**** Available data ****

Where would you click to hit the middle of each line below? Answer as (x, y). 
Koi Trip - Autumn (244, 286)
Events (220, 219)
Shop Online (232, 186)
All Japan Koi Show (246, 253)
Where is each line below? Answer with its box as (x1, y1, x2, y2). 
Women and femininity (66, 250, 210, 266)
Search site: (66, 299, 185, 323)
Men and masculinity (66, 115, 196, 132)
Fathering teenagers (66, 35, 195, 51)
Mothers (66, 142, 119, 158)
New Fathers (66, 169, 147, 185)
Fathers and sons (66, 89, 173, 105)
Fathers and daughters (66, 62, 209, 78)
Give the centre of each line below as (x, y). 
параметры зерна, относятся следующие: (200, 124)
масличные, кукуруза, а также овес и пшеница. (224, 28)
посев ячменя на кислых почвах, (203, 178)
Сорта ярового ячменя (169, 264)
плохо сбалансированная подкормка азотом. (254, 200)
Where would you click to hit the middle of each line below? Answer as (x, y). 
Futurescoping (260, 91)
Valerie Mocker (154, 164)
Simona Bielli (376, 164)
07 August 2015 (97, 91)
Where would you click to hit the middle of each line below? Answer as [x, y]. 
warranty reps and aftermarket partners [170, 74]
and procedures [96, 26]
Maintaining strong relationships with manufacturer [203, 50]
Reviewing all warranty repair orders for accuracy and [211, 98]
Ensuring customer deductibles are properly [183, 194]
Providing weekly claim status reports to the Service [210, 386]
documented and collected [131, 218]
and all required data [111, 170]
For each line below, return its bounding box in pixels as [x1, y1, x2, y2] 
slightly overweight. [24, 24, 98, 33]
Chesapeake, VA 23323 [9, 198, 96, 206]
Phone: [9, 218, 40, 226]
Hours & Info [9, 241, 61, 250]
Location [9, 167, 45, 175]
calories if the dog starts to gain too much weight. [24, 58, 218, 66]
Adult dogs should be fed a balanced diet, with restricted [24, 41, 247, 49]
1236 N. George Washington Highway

****

(Task to complete):
Quote, without any change, each line from the one that contains "Location [9, 167, 45, 175]" through the end of the material.

(Answer to this problem):
Location [9, 167, 45, 175]
calories if the dog starts to gain too much weight. [24, 58, 218, 66]
Adult dogs should be fed a balanced diet, with restricted [24, 41, 247, 49]
1236 N. George Washington Highway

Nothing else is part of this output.